The daily sum of 20 Indicators slipped from -1 to -3 (a positive number is bullish; negatives are bearish). The 10-day smoothed sum that smooths the daily fluctuations slipped from +63 +54. (These numbers sometimes change after I post the blog based on data that comes in late.) Most of these indicators are short-term.
 
The wild card is the Fed.  Can they hold off normal market action? We’ll see.
 
MOMENTUM ANALYSIS:
TODAY’S RANKING OF  15 ETFs (Ranked Daily)
The top ranked ETF receives 100%. The rest are then ranked based on their momentum relative to the leading ETF. 
*For additional background on the ETF ranking system see NTSM Page at…
 
TODAY’S RANKING OF THE DOW 30 STOCKS (Ranked Daily)

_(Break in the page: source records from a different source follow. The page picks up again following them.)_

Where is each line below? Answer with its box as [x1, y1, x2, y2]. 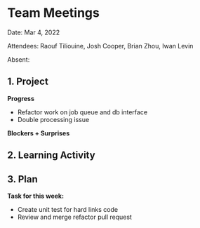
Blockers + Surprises [7, 128, 70, 138]
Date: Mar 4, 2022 [7, 28, 60, 36]
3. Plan [7, 173, 39, 185]
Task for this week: [7, 192, 65, 200]
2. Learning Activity [7, 149, 96, 161]
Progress [7, 94, 35, 102]
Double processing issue [17, 115, 90, 123]
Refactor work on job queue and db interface [17, 107, 148, 116]
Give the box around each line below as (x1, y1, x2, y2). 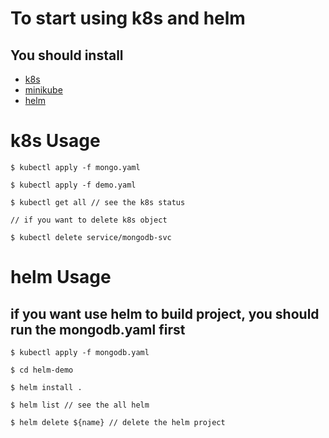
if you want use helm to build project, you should (10, 305, 320, 322)
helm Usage (10, 266, 112, 289)
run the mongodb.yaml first (10, 321, 186, 338)
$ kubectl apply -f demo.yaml (10, 180, 137, 190)
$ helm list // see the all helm (10, 400, 150, 410)
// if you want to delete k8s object (10, 215, 168, 225)
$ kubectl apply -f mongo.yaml (10, 162, 141, 172)
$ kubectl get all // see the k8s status (10, 197, 186, 207)
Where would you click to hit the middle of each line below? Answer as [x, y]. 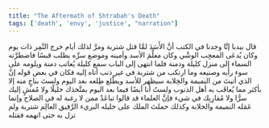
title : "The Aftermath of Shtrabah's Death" [84, 16]
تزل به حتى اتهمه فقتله [42, 114]
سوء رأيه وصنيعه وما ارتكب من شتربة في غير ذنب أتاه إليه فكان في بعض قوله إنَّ [128, 72]
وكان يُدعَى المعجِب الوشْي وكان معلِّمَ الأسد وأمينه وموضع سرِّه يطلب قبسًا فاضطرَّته [133, 55]
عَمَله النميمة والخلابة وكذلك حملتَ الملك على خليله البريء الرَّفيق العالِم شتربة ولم [130, 106]
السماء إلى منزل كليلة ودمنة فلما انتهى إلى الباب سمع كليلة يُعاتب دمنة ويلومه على [130, 63]
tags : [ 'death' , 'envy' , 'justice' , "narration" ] [93, 23]
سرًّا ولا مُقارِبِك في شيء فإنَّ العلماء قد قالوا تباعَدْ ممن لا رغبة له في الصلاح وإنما [128, 97]
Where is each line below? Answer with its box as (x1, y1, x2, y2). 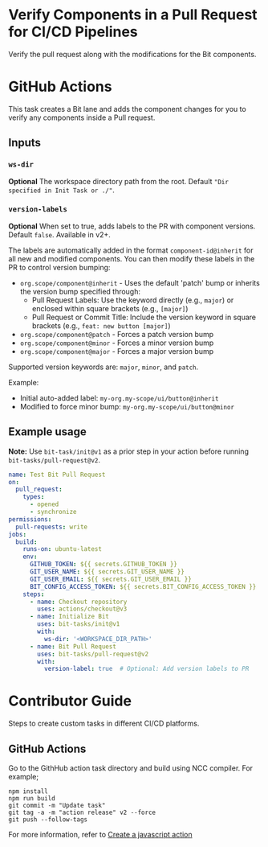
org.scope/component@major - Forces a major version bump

The top ranked stock receives 100%. The rest are then ranked based on their momentum relative to the leading stock.
For more details, see NTSM Page at…
 
WEDNESDAY MARKET INTERNALS (NYSE DATA)
Market Internals remained NEUTRAL on the market.

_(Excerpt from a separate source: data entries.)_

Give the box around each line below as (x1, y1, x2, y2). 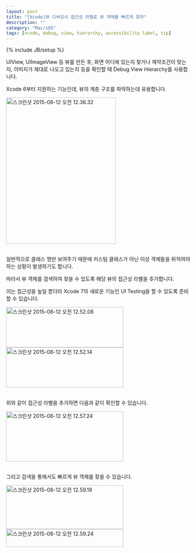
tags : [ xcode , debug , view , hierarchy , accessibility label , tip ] (6, 30, 171, 36)
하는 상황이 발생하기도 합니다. (6, 263, 74, 270)
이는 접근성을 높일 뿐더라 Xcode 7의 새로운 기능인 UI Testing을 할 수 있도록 (6, 288, 178, 295)
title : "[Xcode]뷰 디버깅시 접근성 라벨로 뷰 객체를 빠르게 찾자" (6, 14, 147, 20)
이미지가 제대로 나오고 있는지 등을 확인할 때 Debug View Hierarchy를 (13, 66, 173, 73)
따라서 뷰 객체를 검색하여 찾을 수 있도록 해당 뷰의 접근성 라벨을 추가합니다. (6, 276, 174, 283)
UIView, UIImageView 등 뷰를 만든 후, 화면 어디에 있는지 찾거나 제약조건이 (6, 59, 176, 66)
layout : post (6, 8, 38, 15)
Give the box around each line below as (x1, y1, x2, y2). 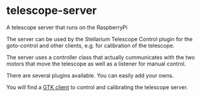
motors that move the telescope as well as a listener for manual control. (6, 60, 186, 67)
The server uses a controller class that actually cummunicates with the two (6, 53, 196, 61)
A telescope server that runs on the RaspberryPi (6, 24, 128, 31)
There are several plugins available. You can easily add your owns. (6, 72, 174, 79)
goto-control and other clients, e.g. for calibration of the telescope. (6, 42, 175, 49)
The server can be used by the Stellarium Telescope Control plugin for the (6, 35, 193, 42)
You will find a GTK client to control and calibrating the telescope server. (6, 83, 188, 91)

Market Internals are a decent trend-following analysis of current market action, but should not be used alone for short term trading. They are usually right, but they are often late.  They are most useful when they diverge from the Index. 
 
Using the Short-term indicator in 2018 in SPY would have made a 5% gain instead of a 6% loss for buy-and-hold. The methodology was Buy on a POSITIVE indication and Sell on a NEGATIVE indication and stay out until the next POSITIVE indication. The back-test included 13-buys and 13-sells, or a trade every 2-weeks on average.  
 
My current stock allocation is about 40% invested in stocks. You may wish to have a higher or lower % invested in stocks depending on your risk tolerance. 40% is a conservative position that I re-evaluate daily. It is not far below my fully invested position which would be between 50-60%.   
 
As a retiree, 50% in the stock market is about fully invested for me – it is a cautious and conservative number. If I feel very confident, I might go to 60%; had we seen a successful retest of the bottom, 80% would not have been out of the question.